Digital Speech Processing (4-6 op) 175317
Digitaalinen puheenkäsittely
The course is an optional laudatur-level course
(special/advanced
studies, erikoiskurssi).
Course description
Speech is the
oldest and most efficient way of communication media between human
beings -
but not so simple for computers as one may think! This course gives an
introduction to techniques for
processing and analyzing
digital speech and audio signals. The topics include spectral analysis
methods, fundamental frequency and formant tracking, denoising, and
feature extraction for recognition applications. Short introduction to
pattern matching techniques such as dynamic time warping and Gaussian
mixtures will also be given. These are the basic components in most
speech technology applications, including speech and speaker
recognition,
speech coding, and synthesis.
News
Final
results. Please remember course feedback
also. Thanks & Happy Easter to everyone! :)
Final
seminar: Tuesday 8.4.2009, at 11:15 - 13:00, T/B 180
Instructions
for the project (added 31.3.2009)
The
first exam:
Thursday 19.3.2009 at 12-14 (sharp!) in T/D 106.
Sample
problems for practicing to the exam, with solutions
Teachers & material
Lectures: Tomi
Kinnunen (E-mail: tkinnu@cs.joensuu.fi, Office:
T/B
358)
Exercises:
Rahim
Saeidi (E-mail: rahim@cs.joensuu.fi, Office: T/B 356)
Schedule
Note!
Course starts already at week 9, first lecture is on Wednesday 25.2.
The course finishes on the week 15 (6.-12.4.2009), before Easter. There
are two lectures and two exercise groups each week, amounting to ~26
hours of lectures and ~24 hours of exercises.
Schedule on week 9 (23.2
- 1.3.) is exceptional:
Lecture: Wednesday 25.2 at 14-16, T/D 106
Lecture: Thursday 26.2 at 10-12, T/D 106
Exercise: Thursday 26.2 at 16-18, T/B 247 (computer class)
Exercise: Friday 27.2 at 12-14, T/B 178 (computer class)
"Normal schedule" after the first week:
Lecture: Monday 12-14, 2D106B (Time and room
changed!)
Lecture: Tuesday 10-12, T/D 106, except 17.3 at
12-14, 2D106B
Exercise: Monday 14-16, T/B 247
(computer class)
Exercise: Tuesday 14-16 T/B 247, except 10.3 in T/B 178 (computer
class)
Last lecture (recap of the course) : Monday 6.4 at 10-12, T/D 106
Exam: Tuesday 7.4. at 16-19, T/D 106.
Preliminary knowledge
Sufficient knowledge of mathematics
and programming.
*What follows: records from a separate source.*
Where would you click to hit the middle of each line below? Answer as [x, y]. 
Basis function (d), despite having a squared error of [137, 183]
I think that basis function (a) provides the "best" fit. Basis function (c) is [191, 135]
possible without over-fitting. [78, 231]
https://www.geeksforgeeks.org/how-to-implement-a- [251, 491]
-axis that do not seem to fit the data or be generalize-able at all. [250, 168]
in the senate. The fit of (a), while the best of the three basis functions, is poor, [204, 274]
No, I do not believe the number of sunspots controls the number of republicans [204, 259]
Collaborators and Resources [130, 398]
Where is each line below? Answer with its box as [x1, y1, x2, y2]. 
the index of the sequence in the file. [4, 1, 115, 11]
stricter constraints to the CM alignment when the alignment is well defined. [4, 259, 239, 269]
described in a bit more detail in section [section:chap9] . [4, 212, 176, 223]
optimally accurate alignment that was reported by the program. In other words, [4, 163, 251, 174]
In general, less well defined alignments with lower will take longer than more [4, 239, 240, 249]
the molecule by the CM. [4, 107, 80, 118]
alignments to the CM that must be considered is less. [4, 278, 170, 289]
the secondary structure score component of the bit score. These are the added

Knowledge of
digital signal
processing and Matlab will be helpful but not necessary. Course
recommended for 3.-N. year students or for anyone who is motivated to
learn!
Course implementation
- The course will consist of lectures ("theory"), exercises
("practice") and a considerable number of exercises in Matlab language
("the real practice"). It is possible to make an additional 1-2 op
research-oriented project work after the course.
- Exercises will consist of both traditional paper-and-whiteboard
exercises as well as computer exercices using Matlab. For the
"traditional" exercises the 1/3 requirement applies, extra points up to
10% of the maximum exam points.
- Some of the Matlab exercices will be compulsory and must be
submitted before participating the exam. High weightage will be given
to these practical exercises.
- Grading (roughly) : 40% for the compulsory Matlab exercises, 60%
for the exam. Extra points for making > 1/3 of standard exercises
(up to 10% maximum).
Recommended literature
Well-suited for computer
scientists: X. Huang, A.
Acero, H.-W. Hon, Spoken Language
Processing: a
Guide to Theory, Algorithm, and System Development, Prentice
Hall PTR,
2001.
Benesty, Jacob; Sondhi, M. M.; Huang, Yiteng (Eds.), Springer handbook of Speech Processing,
1176 pages, 2008.
Suitable for signal engineer: T.F. Quatieri, Discrete-Time Speech Signal Processing: Principles and
Practice, Prentice Hall PTR, 2002.
Deller, Hansen, Proakis: Discrete-Time
Processing of
Speech Signals, 2nd edition, IEEE Press, 2000.
J. Harrington and S. Cassidy, Techniques
in Speech Acoustics, Kluwer, 1999.
To study the basics of DSP, I recommend DSPguide, free online book.